1. There is a fundamental difference between normed spaces and inner product spaces and this affects what algorithms we can derive. Specifically, the forward mode corresponds to a version of the chain rule that only requires a normed space and not an inner product space. If we assume that we have an inner product, then we can apply the Reisz representation theorem. This is important because it means that there's a concrete element in the space that corresponds to the derivative. This is precisely the gradient. Further, we have a concrete way of finding this element. Because we have a (complete) inner product space, we have a Hilbert adjoint. The gradient, and ultimately reverse mode, can be calculated by combining the chain rule with the Hilbert adjoint to obtain the gradient. Specifically,
(f o g)'(x) dx = f'(g(x))g'(x) dx = (f'(g(x))g'(x) dx) 1 = <f'(g(x))g'(x)dx,1> = <g'(x)dx,f'(g(x))* 1> = <dx,g'(x)*f'(g(x))*1> = <dx,g'(x)* grad f(g(x))>
Here, * represents the Hilbert adjoint.
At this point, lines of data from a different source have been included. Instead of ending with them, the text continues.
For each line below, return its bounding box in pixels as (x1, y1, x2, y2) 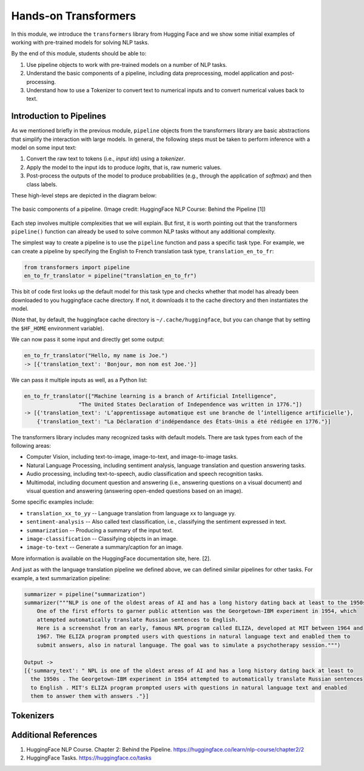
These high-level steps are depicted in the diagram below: (11, 191, 157, 199)
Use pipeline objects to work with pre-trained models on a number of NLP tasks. (26, 61, 227, 68)
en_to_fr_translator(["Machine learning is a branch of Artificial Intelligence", (24, 392, 277, 399)
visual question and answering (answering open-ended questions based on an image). (26, 487, 243, 495)
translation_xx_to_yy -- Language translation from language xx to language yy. (26, 509, 236, 516)
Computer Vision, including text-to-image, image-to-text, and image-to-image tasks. (26, 453, 238, 461)
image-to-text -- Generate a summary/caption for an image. (26, 544, 183, 551)
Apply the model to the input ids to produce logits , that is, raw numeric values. (26, 163, 222, 171)
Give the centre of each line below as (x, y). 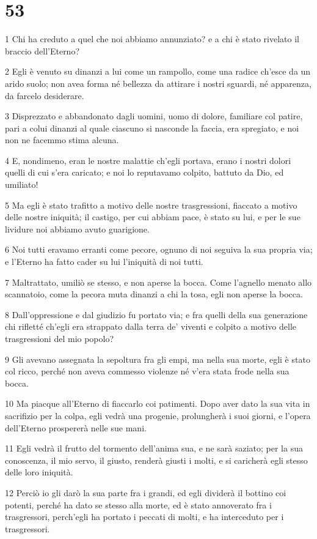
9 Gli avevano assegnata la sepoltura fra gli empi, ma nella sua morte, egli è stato (158, 359)
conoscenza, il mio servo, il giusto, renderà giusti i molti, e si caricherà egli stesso (156, 460)
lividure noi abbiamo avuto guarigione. (77, 229)
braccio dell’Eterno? (42, 50)
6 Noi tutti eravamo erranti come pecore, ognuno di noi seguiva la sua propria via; (159, 249)
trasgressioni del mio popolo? (60, 338)
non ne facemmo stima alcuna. (62, 140)
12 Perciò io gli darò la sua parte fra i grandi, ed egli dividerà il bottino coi (146, 492)
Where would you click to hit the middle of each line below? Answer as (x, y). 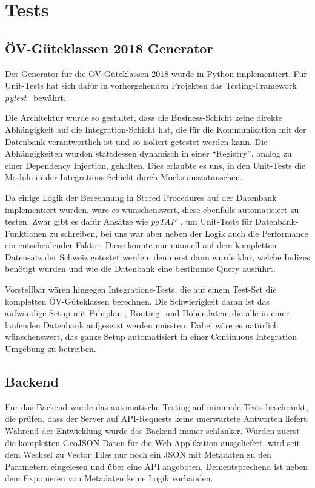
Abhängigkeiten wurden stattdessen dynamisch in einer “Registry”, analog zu (148, 153)
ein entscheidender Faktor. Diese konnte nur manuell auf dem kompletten (141, 245)
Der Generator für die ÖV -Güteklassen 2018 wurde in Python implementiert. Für (156, 73)
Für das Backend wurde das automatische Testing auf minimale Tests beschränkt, (157, 406)
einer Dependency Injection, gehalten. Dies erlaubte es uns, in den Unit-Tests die (155, 165)
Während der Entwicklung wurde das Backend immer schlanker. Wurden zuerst (152, 431)
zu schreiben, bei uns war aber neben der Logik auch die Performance (179, 233)
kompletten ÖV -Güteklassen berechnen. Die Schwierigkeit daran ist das (138, 301)
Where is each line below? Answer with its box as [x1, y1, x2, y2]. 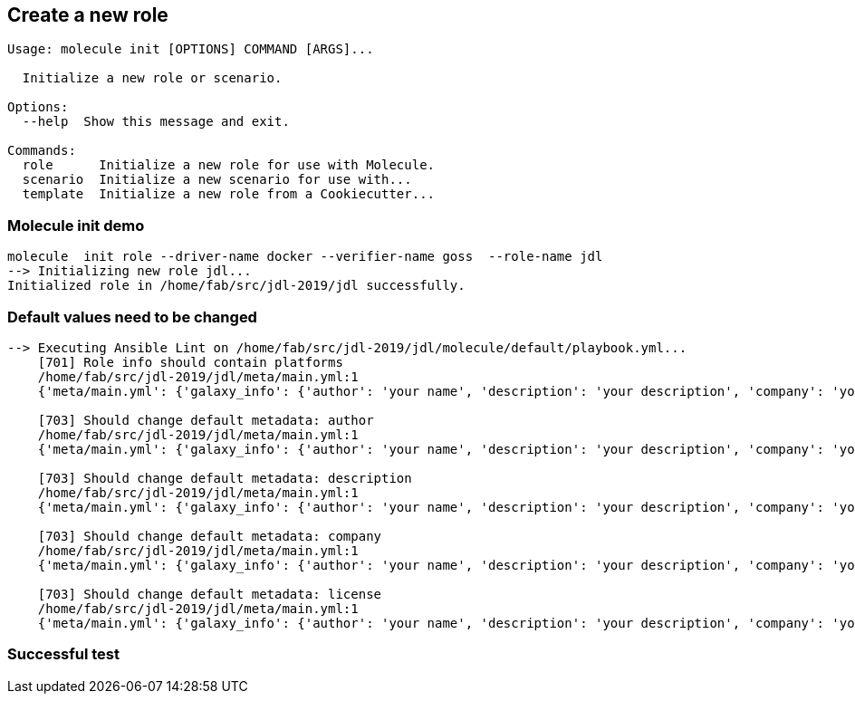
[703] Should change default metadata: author [37, 412, 374, 427]
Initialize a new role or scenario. [22, 71, 283, 86]
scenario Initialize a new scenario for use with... [22, 172, 412, 187]
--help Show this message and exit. [22, 114, 290, 130]
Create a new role [7, 4, 168, 26]
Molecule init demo [7, 216, 145, 235]
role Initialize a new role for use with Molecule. [22, 158, 436, 173]
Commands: [7, 143, 76, 158]
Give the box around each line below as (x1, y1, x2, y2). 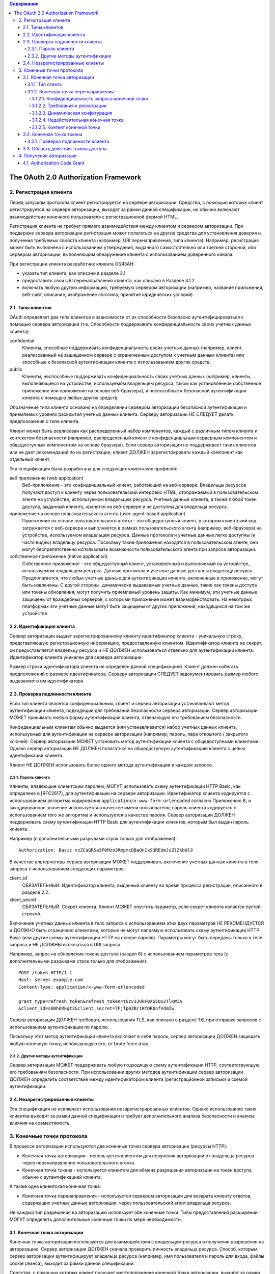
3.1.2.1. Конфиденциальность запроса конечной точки (32, 96, 148, 102)
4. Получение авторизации (18, 153, 77, 159)
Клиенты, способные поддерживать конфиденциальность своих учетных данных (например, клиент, (22, 344, 243, 351)
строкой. (22, 911, 42, 917)
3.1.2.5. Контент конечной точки (32, 124, 101, 130)
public (9, 366, 23, 372)
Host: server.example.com (18, 977, 84, 983)
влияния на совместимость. (9, 1120, 71, 1126)
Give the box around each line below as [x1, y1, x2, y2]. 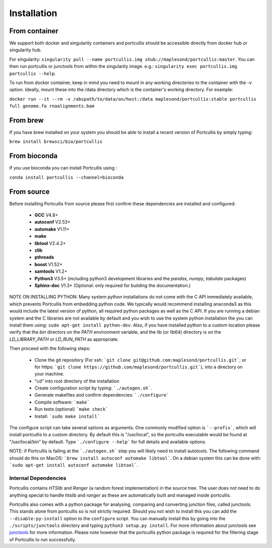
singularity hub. [9, 47, 42, 53]
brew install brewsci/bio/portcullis [9, 139, 103, 144]
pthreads [34, 254, 54, 260]
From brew [9, 116, 44, 124]
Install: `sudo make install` [34, 413, 100, 419]
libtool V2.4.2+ [34, 240, 66, 246]
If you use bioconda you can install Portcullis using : [9, 165, 117, 171]
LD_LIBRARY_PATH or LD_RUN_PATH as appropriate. [9, 336, 119, 342]
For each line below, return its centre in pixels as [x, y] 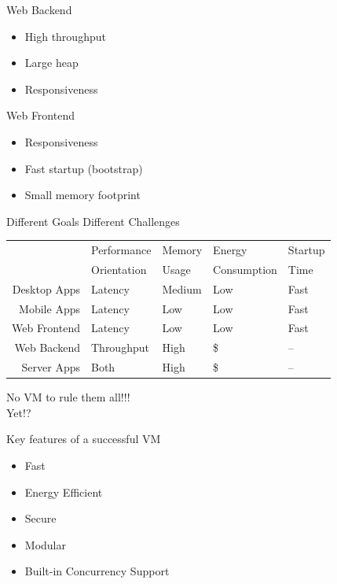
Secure [40, 518]
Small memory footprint [82, 195]
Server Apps [51, 367]
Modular [45, 544]
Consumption [245, 269]
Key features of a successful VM [84, 439]
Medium [182, 288]
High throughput [65, 36]
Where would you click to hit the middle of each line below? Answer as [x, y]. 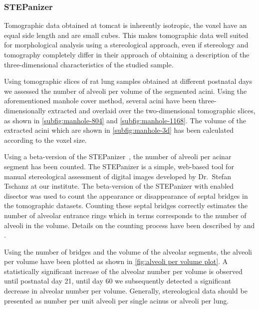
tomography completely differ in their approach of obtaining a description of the [127, 54]
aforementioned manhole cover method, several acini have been [100, 101]
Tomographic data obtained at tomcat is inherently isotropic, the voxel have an [126, 25]
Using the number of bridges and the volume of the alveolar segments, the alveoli [128, 251]
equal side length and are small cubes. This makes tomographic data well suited [126, 35]
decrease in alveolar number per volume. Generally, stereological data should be [126, 291]
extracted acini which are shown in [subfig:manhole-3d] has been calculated [119, 130]
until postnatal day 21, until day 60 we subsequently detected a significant [118, 281]
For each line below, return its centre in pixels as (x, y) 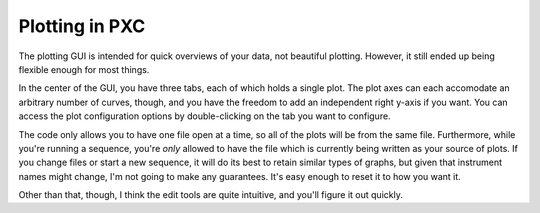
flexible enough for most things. (84, 69)
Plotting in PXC (82, 26)
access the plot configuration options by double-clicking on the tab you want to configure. (204, 116)
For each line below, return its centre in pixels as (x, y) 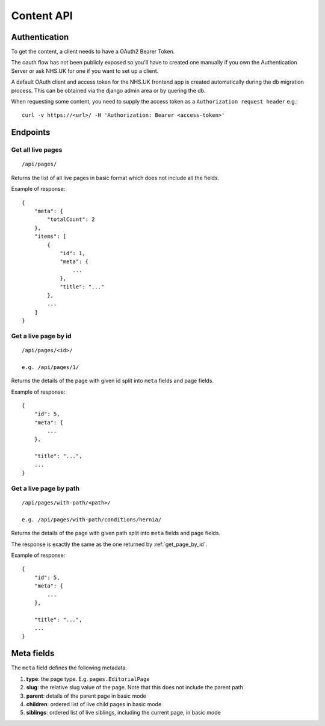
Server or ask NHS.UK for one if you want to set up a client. (85, 71)
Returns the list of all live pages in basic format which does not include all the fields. (115, 178)
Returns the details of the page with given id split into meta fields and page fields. (112, 381)
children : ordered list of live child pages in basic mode (94, 704)
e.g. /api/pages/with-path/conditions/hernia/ (92, 520)
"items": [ (50, 237)
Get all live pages (37, 150)
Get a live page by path (45, 488)
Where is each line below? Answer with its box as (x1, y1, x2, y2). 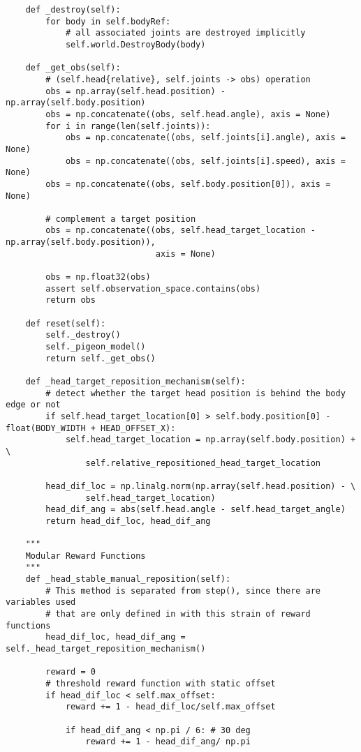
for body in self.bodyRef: (45, 16, 171, 27)
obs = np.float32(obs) (45, 272, 151, 283)
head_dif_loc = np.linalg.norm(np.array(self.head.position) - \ (45, 481, 356, 491)
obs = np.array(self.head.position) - (45, 86, 226, 96)
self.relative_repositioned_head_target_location (85, 458, 321, 468)
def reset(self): (25, 318, 106, 329)
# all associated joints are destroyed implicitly (65, 28, 306, 38)
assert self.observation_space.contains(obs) (45, 283, 261, 294)
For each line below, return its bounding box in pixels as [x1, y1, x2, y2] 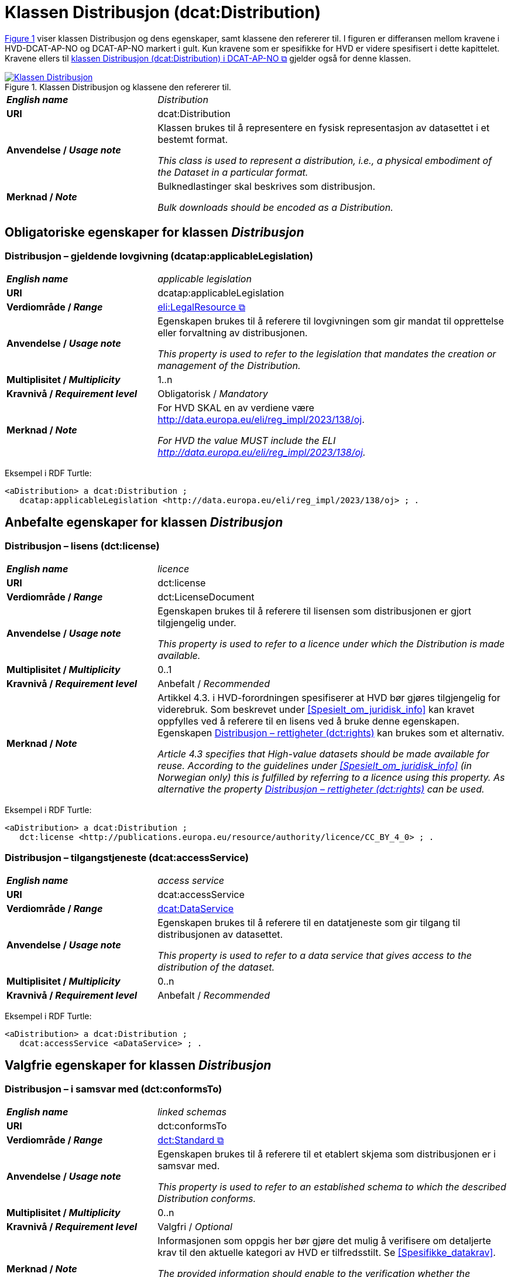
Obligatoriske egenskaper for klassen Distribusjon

Anyway, we get away with this because the derivatives are really linear operators, which we get from the total derivative.2. Eventually, we feed the the gradients `grad f(g(x))` into the adjoint of `g'(x)`. However, we it turns out that we can delay further delaying sending the values of the adjoint of `g'(x)` into its parent by accumulating all of the gradient information being fed to it first. Essentially, this means that we can follow a computational graph and accumulate all of the intermediate derivative information before moving on. This means that we can traverse the graph a single time in reverse mode, which is efficient. How we traverse this graph corresponds to a topological sort of the graph. This can be generated at compile time using what's called a tape. This may or may not be more efficient modulo a bunch of reasons, which aren't all that important right now.
Anyway, this is more to say that automatic differentiation is not an obvious result from basic calculus. At least not to me. For me, it required knowledge of real and functional analysis, graph theory, and knowledge of programming languages. It's not impossible to learn, but it's not trivial in my opinion.